Core Concepts
Edges & Hyperedges
Understanding relationships between memory nodes
Edges & Hyperedges
Relationships are what transform isolated facts into connected knowledge. HyperMemory supports two types: edges (binary) and hyperedges (multi-way).
Edges (binary relationships)
An edge connects exactly two nodes. It can be directed (A → B) or undirected (A ↔ B).
Edge structure
{
"id": "edge_xyz789",
"source": "node_abc123",
"target": "node_def456",
"edge_type": "manages",
"directed": true,
"metadata": {
"since": "2026-01",
"role": "tech_lead"
},
"created_at": "2026-01-20T09:00:00Z"
}
Common edge types
| Type | Example | Direction |
|---|---|---|
manages | Sarah manages Project Alpha | Directed |
depends_on | Feature B depends on Feature A | Directed |
collaborates_with | Alice collaborates with Bob | Undirected |
belongs_to | Task belongs to Sprint | Directed |
related_to | Concept A related to Concept B | Undirected |
prefers | User prefers Option | Directed |
Creating edges
Edges are created automatically when you use the relationships parameter in memory_store:
memory_store(
content="Sarah Chen is the tech lead for Project Alpha",
node_type="assignment",
relationships=["node_project_alpha"]
)
Or explicitly via the API:
memory_create_edge(
source="node_sarah",
target="node_project_alpha",
edge_type="manages",
directed=true
)
Hyperedges (multi-way relationships)
A hyperedge connects three or more nodes in a single relationship. This is HyperMemory’s distinguishing feature.
Hyperedge structure
{
"id": "hedge_qrs101",
"nodes": [
"node_sarah",
"node_marcus",
"node_api_v2",
"node_q3_planning"
],
"edge_type": "decision_context",
"content": "Q3 roadmap planning decision",
"metadata": {
"date": "2026-02-01",
"outcome": "approved",
"confidence": "high"
},
"created_at": "2026-02-01T15:00:00Z"
}
When to use hyperedges
| Scenario | Why hyperedge? |
|---|---|
| Decision with multiple stakeholders | Captures who decided, what was decided, and context together |
| Meeting with multiple participants | All attendees connected atomically |
| Event affecting multiple projects | Single relationship vs. N² binary edges |
| Complex dependency | Multiple components with shared constraint |
Creating hyperedges
memory_store(
content="Sprint 12 planning session determined Q3 priorities",
node_type="event",
hyperedge={
"nodes": ["node_sprint_12", "node_sarah", "node_marcus", "node_api_project"],
"edge_type": "planning_session"
}
)
When to use which
Use edges when:
- The relationship is between exactly two things
- Direction matters (A manages B, not B manages A)

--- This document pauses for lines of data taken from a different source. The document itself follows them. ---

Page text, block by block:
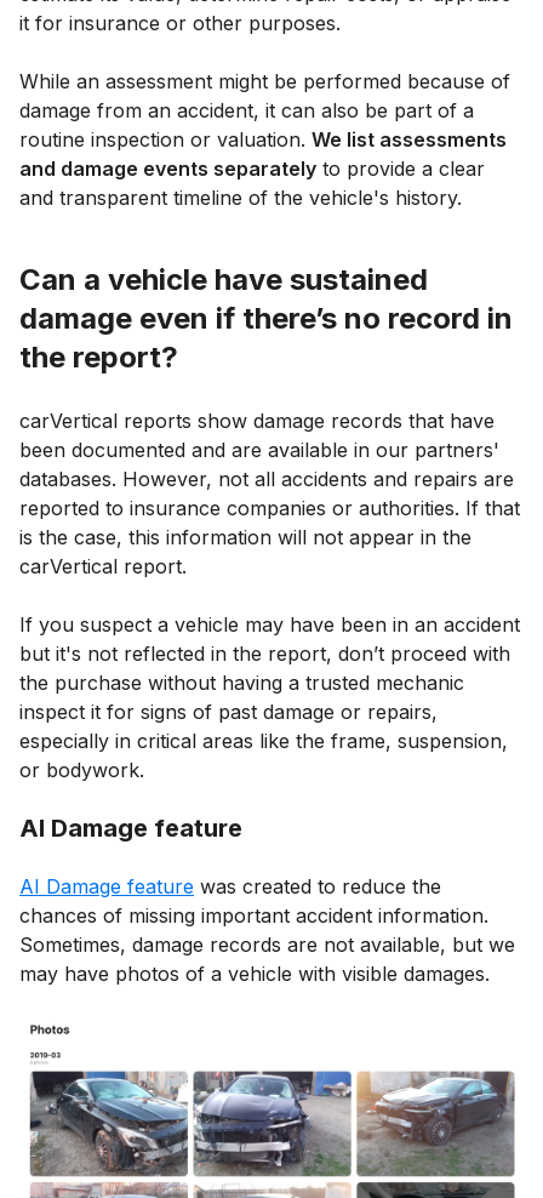
it for insurance or other purposes.
While an assessment might be performed because of
damage from an accident, it can also be part of a
routine inspection or valuation. We list assessments
and damage events separately to provide a clear
and transparent timeline of the vehicle's history.
Can a vehicle have sustained
damage even if there’s no record in
the report?
carVertical reports show damage records that have
been documented and are available in our partners'
databases. However, not all accidents and repairs are
reported to insurance companies or authorities. If that
is the case, this information will not appear in the
carVertical report.
If you suspect a vehicle may have been in an accident
but it's not reflected in the report, don’t proceed with
the purchase without having a trusted mechanic
inspect it for signs of past damage or repairs,
especially in critical areas like the frame, suspension,
or bodywork.
AI Damage feature
AI Damage feature was created to reduce the
chances of missing important accident information.
Sometimes, damage records are not available, but we
may have photos of a vehicle with visible damages.
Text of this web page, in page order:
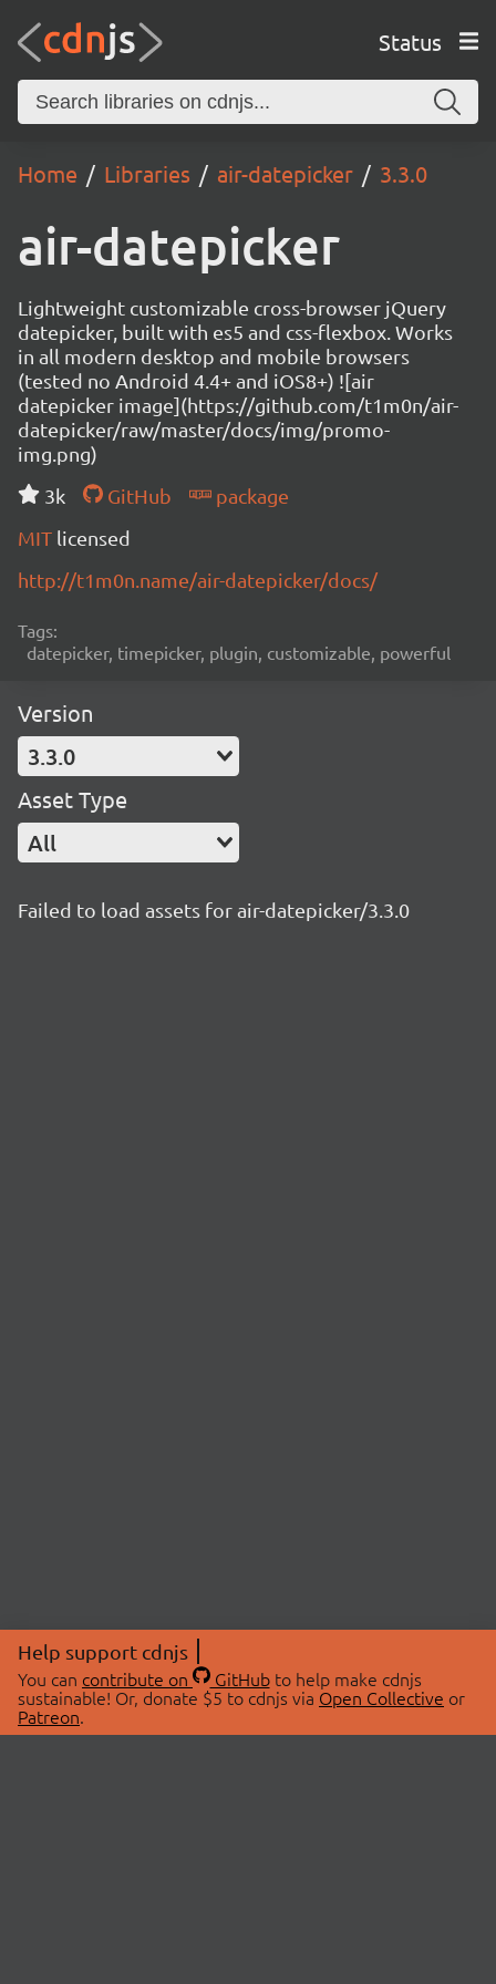
Status
Home Libraries air-datepicker 3.3.0
air-datepicker
Lightweight customizable cross-browser jQuery
datepicker, built with es5 and css-flexbox. Works
in all modern desktop and mobile browsers
(tested no Android 4.4+ and iOS8+) ![air
datepicker image](https://github.com/t1m0n/air-
datepicker/raw/master/docs/img/promo-
img.png)
3k
GitHub
package
MIT licensed
http://t1m0n.name/air-datepicker/docs/
Tags:
datepicker, timepicker, plugin, customizable, powerful
Version
3.3.0
Asset Type
All
Failed to load assets for air-datepicker/3.3.0
Help support cdnjs
You can contribute on GitHubto help make cdnjs
sustainable! Or, donate $5 to cdnjs via Open Collective or
Patreon.
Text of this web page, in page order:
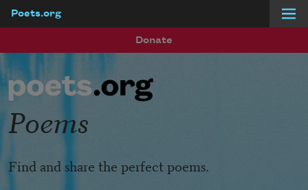
Poets.org
Donate
Poems
Find and share the perfect poems.
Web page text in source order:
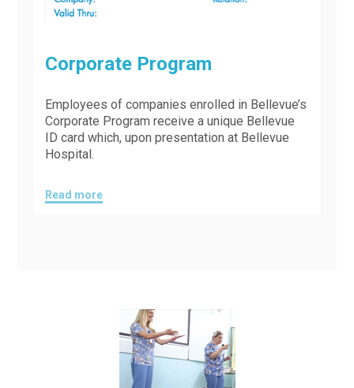
Corporate Program
Employees of companies enrolled in Bellevue’s
Corporate Program receive a unique Bellevue
ID card which, upon presentation at Bellevue
Hospital.
Read more

- You want simple, queryable connections
- Relationships are independent of each other
Use hyperedges when:
- Three or more things are connected in one context
- The relationship only makes sense with all participants
- You want to avoid creating N² binary edges
- The context is atomic (all-or-nothing)
Example: Modeling a decision
Scenario: Sarah and Marcus decided to use PostgreSQL for the new API during Q3 planning.
Binary edges approach
Sarah ──participated_in──► Decision
Marcus ──participated_in──► Decision
Decision ──concerns──► PostgreSQL
Decision ──concerns──► New API
Decision ──occurred_during──► Q3 Planning
5 edges. To understand the full decision, your agent traverses all of them.
Hyperedge approach
[Sarah, Marcus, PostgreSQL, New API, Q3 Planning]
↑
decision_context
"Chose PostgreSQL for new API"
1 hyperedge. The full context is retrieved atomically.
Querying relationships
Find relationships for a node
memory_get_relationships(
node_id="node_sarah",
direction="both"
)
Returns both edges and hyperedges involving Sarah.
Find related nodes
memory_find_related(
node_id="node_sarah",
depth=2,
edge_type="decision_context"
)
Traverses up to 2 hops, filtering by relationship type.
Best practices
Type consistently. Use a consistent vocabulary for edge types across your graph: manages, depends_on, participates_in — not management, dependency, participant.